Nature Human Behaviour (2019) | Download Citation

Abstract

For many years, scientists have studied culture by comparing societies, regions or social groups within a single point in time. However, culture is always changing, and this change affects the evolution of cognitive processes and behavioural practices across and within societies. Studies have now documented historical changes in sexism1, individualism2,3, language use4 and music preferences5 within the United States and around the world6. Here we build on these efforts by examining changes in cultural tightness–looseness (the strength of cultural norms and tolerance for deviance) over time, using the United States as a case study. We first develop a new linguistic measure to measure historical changes in tightness–looseness.

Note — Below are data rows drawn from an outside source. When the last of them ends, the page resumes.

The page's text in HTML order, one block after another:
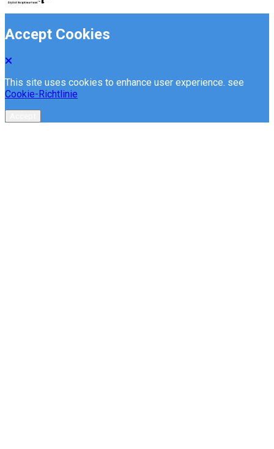
Accept Cookies
This site uses cookies to enhance user experience. see
Cookie-Richtlinie
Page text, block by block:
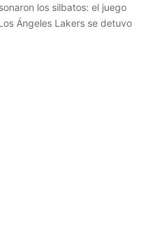
los silbatos: el juego
Ángeles Lakers se detuvo
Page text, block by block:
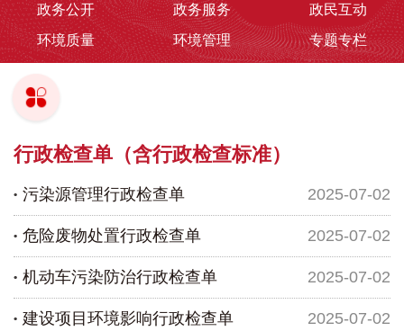
政务公开 政务服务
政民互动
环境质量
环境管理 专题专栏
行政检查单（含行政检查标准）
2025-07-02
污染源管理行政检查单
2025-07-02
危险废物处置行政检查单
2025-07-02
机动车污染防治行政检查单
2025-07-02
建设项目环境影响行政检查单
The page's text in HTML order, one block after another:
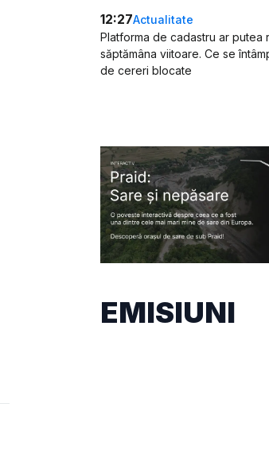
12:27Actualitate
Platforma de cadastru ar putea
săptămâna viitoare. Ce se
de cereri blocate
EMISIUNI
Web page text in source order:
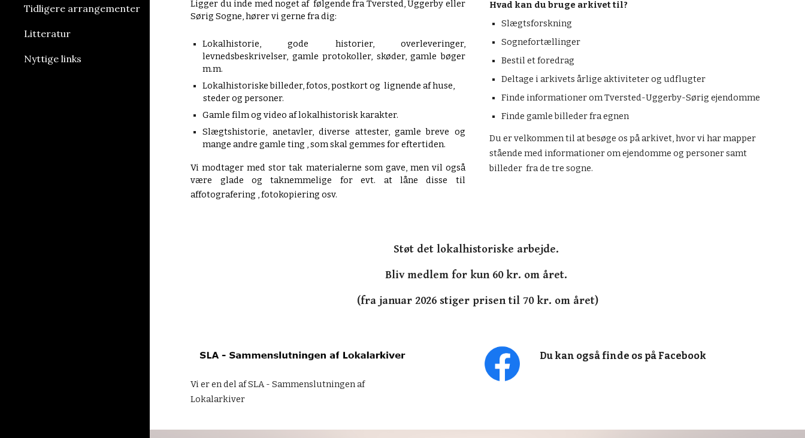
Tidligere arrangementer
Litteratur
Nyttige links
Ligger du inde med noget af følgende fra Tversted, Uggerby eller
Sørig Sogne, hører vi gerne fra dig:
Lokalhistorie, gode historier, overleveringer,
levnedsbeskrivelser, gamle protokoller, skøder, gamle bøger
m.m.
Lokalhistoriske billeder, fotos, postkort og lignende af huse,
steder og personer.
Gamle film og video af lokalhistorisk karakter.
Slægtshistorie, anetavler, diverse attester, gamle breve og
mange andre gamle ting , som skal gemmes for eftertiden.
Vi modtager med stor tak materialerne som gave, men vil også
være glade og taknemmelige for evt. at låne disse til
affotografering , fotokopiering osv.
Hvad kan du bruge arkivet til?
Slægtsforskning
Sognefortællinger
Bestil et foredrag
Deltage i arkivets årlige aktiviteter og udflugter
Finde informationer om Tversted-Uggerby-Sørig ejendomme
Finde gamle billeder fra egnen
Du er velkommen til at besøge os på arkivet, hvor vi har mapper
stående med informationer om ejendomme og personer samt
billeder fra de tre sogne.
Støt det lokalhistoriske arbejde.
Bliv medlem for kun 60 kr. om året.
(fra januar 2026 stiger prisen til 70 kr. om året)
Vi er en del af SLA - Sammenslutningen af
Lokalarkiver
Du kan også finde os på Facebook
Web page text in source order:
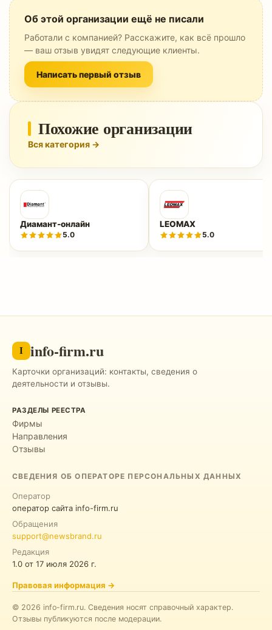
Об этой организации ещё не писали
Работали с компанией? Расскажите, как всё прошло
— ваш отзыв увидят следующие клиенты.
Написать первый отзыв
Похожие организации
Вся категория →
Диамант-онлайн
5.0
LEOMAX
5.0
I info-firm.ru
Карточки организаций: контакты, сведения о
деятельности и отзывы.
РАЗДЕЛЫ РЕЕСТРА
Фирмы
Направления
Отзывы
СВЕДЕНИЯ ОБ ОПЕРАТОРЕ ПЕРСОНАЛЬНЫХ ДАННЫХ
Оператор
оператор сайта info-firm.ru
Обращения
support@newsbrand.ru
Редакция
1.0 от 17 июля 2026 г.
Правовая информация →
© 2026 info-firm.ru. Сведения носят справочный характер.
Отзывы публикуются после модерации.
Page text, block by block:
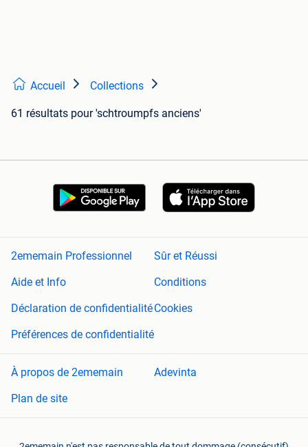
Accueil Collections
61 résultats pour 'schtroumpfs anciens'
2ememain Professionnel
Sûr et Réussi
Aide et Info
Conditions
Déclaration de confidentialitéCookies
Préférences de confidentialité
À propos de 2ememain
Adevinta
Plan de site
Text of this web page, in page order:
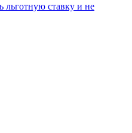
льготную ставку и не
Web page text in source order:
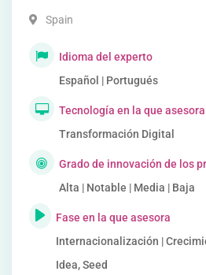
Spain
Idioma del experto
Español | Portugués
Tecnología en la que asesora
Transformación Digital
Grado de innovación de los
Alta | Notable | Media | Baja
Fase en la que asesora
Internacionalización |
Idea, Seed
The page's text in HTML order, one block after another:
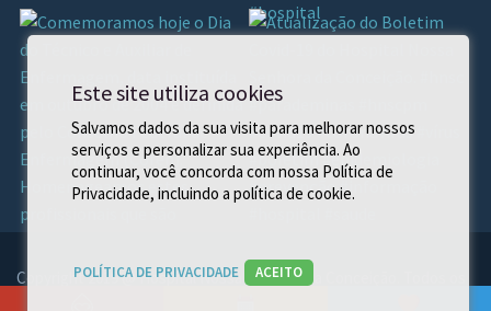
Este site utiliza cookies
Salvamos dados da sua visita para melhorar nossos
serviços e personalizar sua experiência. Ao
continuar, você concorda com nossa Política de
Privacidade, incluindo a política de cookie.
POLÍTICA DE PRIVACIDADE ACEITO
Copyright 2019 @ Hospital Nossa Senhora da Conceição. Todos os
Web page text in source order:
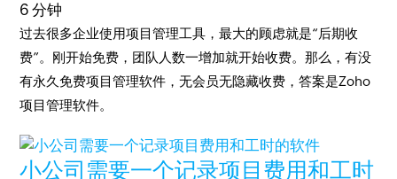
6 分钟
过去很多企业使用项目管理工具，最大的顾虑就是“后期收
费”。刚开始免费，团队人数一增加就开始收费。那么，有没
有永久免费项目管理软件，无会员无隐藏收费，答案是Zoho
项目管理软件。
小公司需要一个记录项目费用和工时
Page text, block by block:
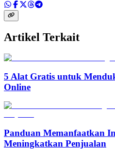
Artikel Terkait
5 Alat Gratis untuk
Online
Panduan Memanfaatkan
Meningkatkan Penjualan
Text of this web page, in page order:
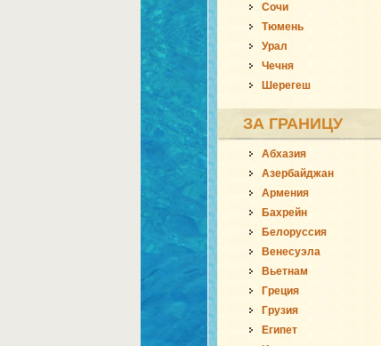
Сочи
Тюмень
Урал
Чечня
Шерегеш
ЗА ГРАНИЦУ
Абхазия
Азербайджан
Армения
Бахрейн
Белоруссия
Венесуэла
Вьетнам
Греция
Грузия
Египет
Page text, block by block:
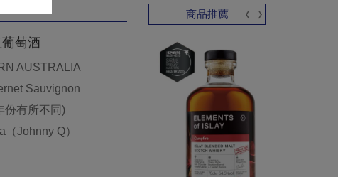
萄酒
AUSTRALIA
Sauvignon
份有所不同)
Johnny Q）
商品推薦
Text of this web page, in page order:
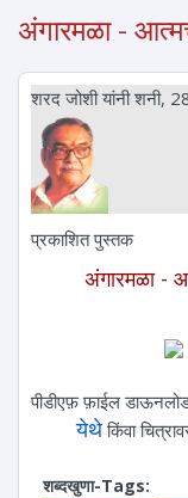
अंगारमळा -
शरद जोशीयांनी शनी,
प्रकाशित पुस्तक
अंगारमळा -
पीडीएफ़ फ़ाईल
येथेकिंवा
शब्दखुणा-Tags:
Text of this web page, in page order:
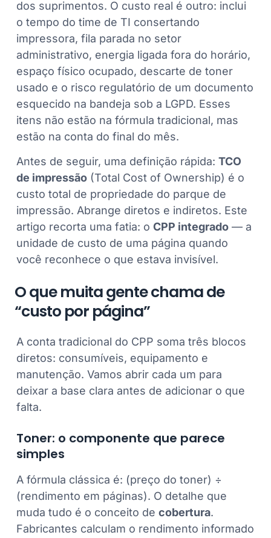
dos suprimentos. O custo real é outro: inclui
o tempo do time de TI consertando
impressora, fila parada no setor
administrativo, energia ligada fora do horário,
espaço físico ocupado, descarte de toner
usado e o risco regulatório de um documento
esquecido na bandeja sob a LGPD. Esses
itens não estão na fórmula tradicional, mas
estão na conta do final do mês.
Antes de seguir, uma definição rápida: TCO
de impressão (Total Cost of Ownership) é o
custo total de propriedade do parque de
impressão. Abrange diretos e indiretos. Este
artigo recorta uma fatia: o CPP integrado — a
unidade de custo de uma página quando
você reconhece o que estava invisível.
O que muita gente chama de
“custo por página”
A conta tradicional do CPP soma três blocos
diretos: consumíveis, equipamento e
manutenção. Vamos abrir cada um para
deixar a base clara antes de adicionar o que
falta.
Toner: o componente que parece
simples
A fórmula clássica é: (preço do toner) ÷
(rendimento em páginas). O detalhe que
muda tudo é o conceito de cobertura.
Fabricantes calculam o rendimento informado

Analyses show that America grew progressively less tight (i.e., looser) from 1800 to 2000. We next examine how changes in tightness–looseness relate to four indicators of societal order: debt (adjusted for inflation), adolescent pregnancies and crime, and high school attendance, as well as four indicators of creative output: registered patents, trademarks, feature films produced, and baby-naming conformity. We find that cultural tightness correlates negatively with each measure of creativity, and correlates positively with three out of four measures of societal order (fewer adolescent pregnancies, less debt and higher levels of school attendance). These findings imply that the historical loosening of American culture was associated with a trade-off between higher creativity but lower order.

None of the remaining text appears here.